The 663-hectare Grasvally property, which represents the last currently known
and untested block of Platreef ground in the Bushveld, is situated just south of
Mokopane (formerly Pietersburg), squarely between the Platinum Group Metals' War
Springs deposit, Caledonia's Rooipoort deposit and the Pan Palladium Volspruit
deposit.
Approximately 5 kilometres of potential Platreef outcrop have been identified
through a geochemical soil-sampling programme undertaken by MSA during 2004. A
comprehensive diamond-drilling programme was designed to drill test these
anomalies and form the basis of initial resource estimates. The initial phase
of diamond drilling commenced on 17 September 2006.
The Platreef is a wide platinum-bearing reef occurring along approximately 100
kilometres of outcrop on the northern limb of the Bushveld Complex.
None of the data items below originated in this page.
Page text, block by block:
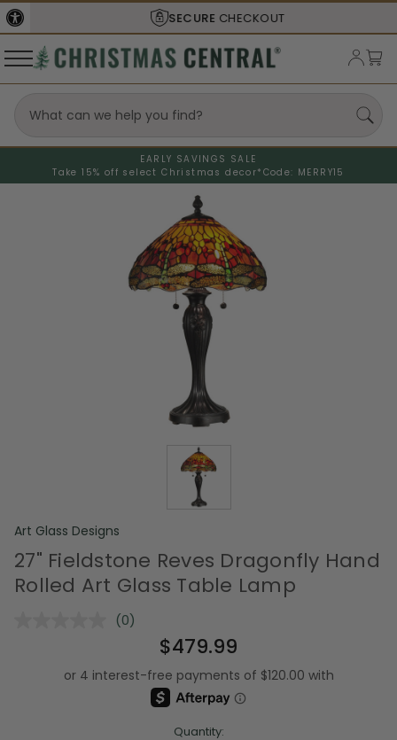
SECURECHECKOUT
EARLY SAVINGS SALE
Take 15% off select Christmas decor* Code: MERRY15
Art Glass Designs
27" Fieldstone Reves Dragonfly Hand
Rolled Art Glass Table Lamp
No
Same
page
(0)
$479.99
Quantity:
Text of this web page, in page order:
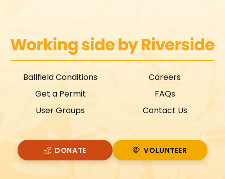
Ballfield Conditions
Get a Permit
User Groups
Careers
FAQs
Contact Us
DONATE
VOLUNTEER
VOLUNTEER
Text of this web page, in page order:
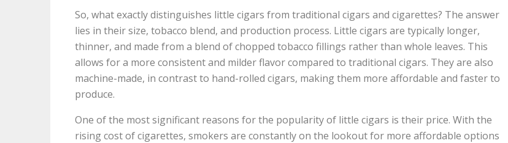
So, what exactly distinguishes little cigars from traditional cigars and cigarettes? The answer
lies in their size, tobacco blend, and production process. Little cigars are typically longer,
thinner, and made from a blend of chopped tobacco fillings rather than whole leaves. This
allows for a more consistent and milder flavor compared to traditional cigars. They are also
machine-made, in contrast to hand-rolled cigars, making them more affordable and faster to
produce.
One of the most significant reasons for the popularity of little cigars is their price. With the
rising cost of cigarettes, smokers are constantly on the lookout for more affordable options
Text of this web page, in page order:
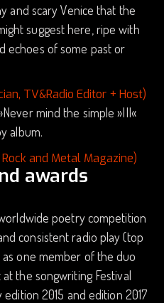
and scary Venice that the
suggest here, ripe with
echoes of some past or
TV&Radio Editor + Host)
mind the simple »III«
album.
and Metal Magazine)
awards
poetry competition
consistent radio play (top
as one member of the duo
the songwriting Festival
2015 and edition 2017
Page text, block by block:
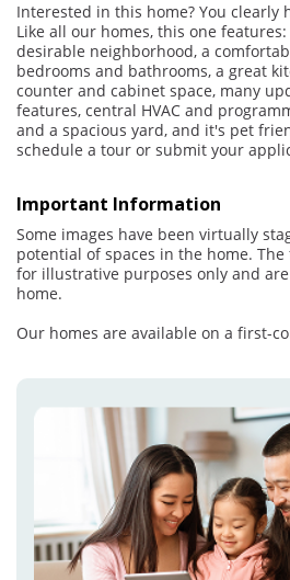
Interested in this home? You clearly
Like all our homes, this one
desirable neighborhood, a
bedrooms and bathrooms, a great
counter and cabinet space, many
features, central HVAC and
and a spacious yard, and it's pet
schedule a tour or submit your
Important Information
Some images have been virtually
potential of spaces in the home.
for illustrative purposes only and
home.
Our homes are available on a first-
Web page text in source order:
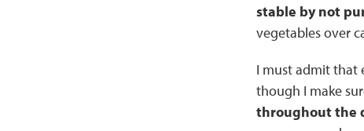
stable by not
vegetables over
I must admit that
though I make
throughout the
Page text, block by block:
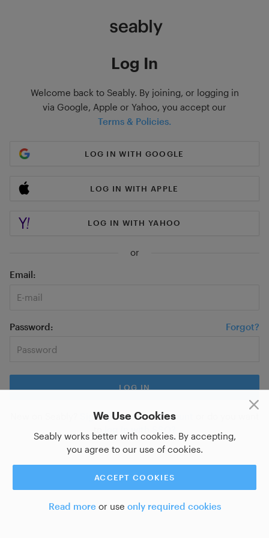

This
open-pittable reef zone has been the focus of significant and well publicised
exploration during the past five years, with several major and junior mining
companies having embarked on extensive and successful drilling programmes in the
zone.
One of the major benefits of this wide reef zone is that, in addition to
significant contained platinum and palladium, there is also substantial
associated nickel and copper credits, making the Platreef an exciting, low-cost,
polymetallic prospect.
Bokfontein (448QT) and Elandsdrift (467JQ)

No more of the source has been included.